• WORK TO COMPLETE: Nothing but an exact reproduction of the records, pictures excluded, should be returned.

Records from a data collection

============

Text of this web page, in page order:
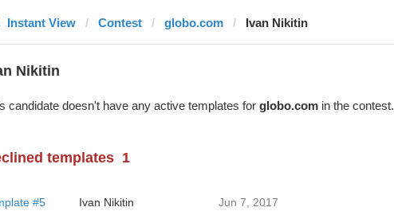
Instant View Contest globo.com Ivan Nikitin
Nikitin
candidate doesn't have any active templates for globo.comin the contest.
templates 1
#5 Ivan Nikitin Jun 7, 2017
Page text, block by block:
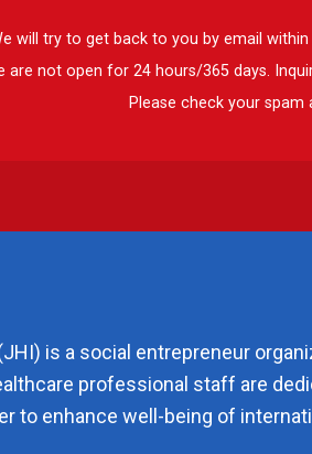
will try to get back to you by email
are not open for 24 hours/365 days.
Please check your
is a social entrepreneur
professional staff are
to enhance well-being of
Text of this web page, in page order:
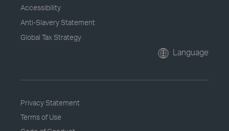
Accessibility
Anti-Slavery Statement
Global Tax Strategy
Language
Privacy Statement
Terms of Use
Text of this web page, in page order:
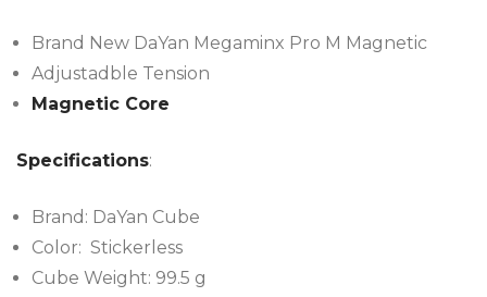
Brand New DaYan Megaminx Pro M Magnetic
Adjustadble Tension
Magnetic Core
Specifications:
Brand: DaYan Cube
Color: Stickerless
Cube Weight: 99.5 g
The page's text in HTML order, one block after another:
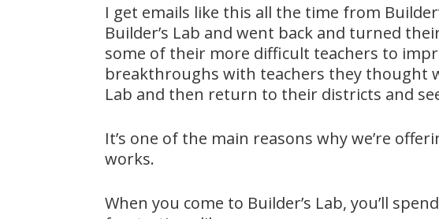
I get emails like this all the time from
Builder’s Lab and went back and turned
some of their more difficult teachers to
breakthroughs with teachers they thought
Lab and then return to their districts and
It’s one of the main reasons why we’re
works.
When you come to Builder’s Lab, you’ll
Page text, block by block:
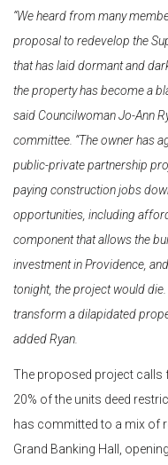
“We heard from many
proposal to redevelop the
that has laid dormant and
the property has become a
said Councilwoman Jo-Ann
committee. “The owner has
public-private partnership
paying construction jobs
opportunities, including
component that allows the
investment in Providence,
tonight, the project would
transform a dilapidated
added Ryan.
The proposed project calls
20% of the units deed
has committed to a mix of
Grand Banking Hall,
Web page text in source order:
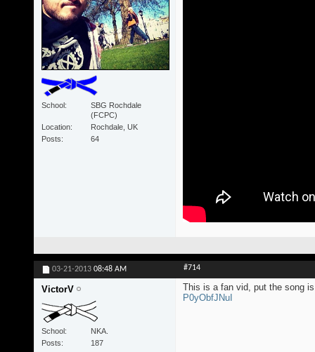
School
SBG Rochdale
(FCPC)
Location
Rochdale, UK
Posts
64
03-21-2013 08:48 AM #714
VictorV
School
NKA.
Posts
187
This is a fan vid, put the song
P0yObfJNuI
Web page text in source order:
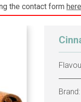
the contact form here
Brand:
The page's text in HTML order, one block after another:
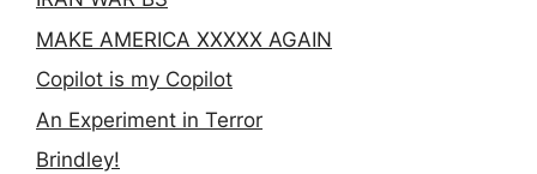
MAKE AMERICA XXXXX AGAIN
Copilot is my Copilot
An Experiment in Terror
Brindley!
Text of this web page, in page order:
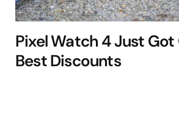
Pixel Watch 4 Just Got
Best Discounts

============

• PROBLEM SOLUTION:
Text of this web page, in page order:
Instant View Contest globo.com Ivan Nikitin
Nikitin
candidate doesn't have any active templates for globo.comin the contest.
templates 1
#5 Ivan Nikitin Jun 7, 2017
Page text, block by block:
will try to get back to you by email
are not open for 24 hours/365 days.
Please check your
is a social entrepreneur
professional staff are
to enhance well-being of
Text of this web page, in page order:
Accessibility
Anti-Slavery Statement
Global Tax Strategy
Language
Privacy Statement
Terms of Use
Text of this web page, in page order:
Brand New DaYan Megaminx Pro M Magnetic
Adjustadble Tension
Magnetic Core
Specifications:
Brand: DaYan Cube
Color: Stickerless
Cube Weight: 99.5 g
The page's text in HTML order, one block after another:
I get emails like this all the time from
Builder’s Lab and went back and turned
some of their more difficult teachers to
breakthroughs with teachers they thought
Lab and then return to their districts and
It’s one of the main reasons why we’re
works.
When you come to Builder’s Lab, you’ll
Page text, block by block:
“We heard from many
proposal to redevelop the
that has laid dormant and
the property has become a
said Councilwoman Jo-Ann
committee. “The owner has
public-private partnership
paying construction jobs
opportunities, including
component that allows the
investment in Providence,
tonight, the project would
transform a dilapidated
added Ryan.
The proposed project calls
20% of the units deed
has committed to a mix of
Grand Banking Hall,
Web page text in source order:
School
SBG Rochdale
(FCPC)
Location
Rochdale, UK
Posts
64
03-21-2013 08:48 AM #714
VictorV
School
NKA.
Posts
187
This is a fan vid, put the song
P0yObfJNuI
Web page text in source order:
the contact form here
Brand:
The page's text in HTML order, one block after another:
MAKE AMERICA XXXXX AGAIN
Copilot is my Copilot
An Experiment in Terror
Brindley!
Text of this web page, in page order:
Pixel Watch 4 Just Got
Best Discounts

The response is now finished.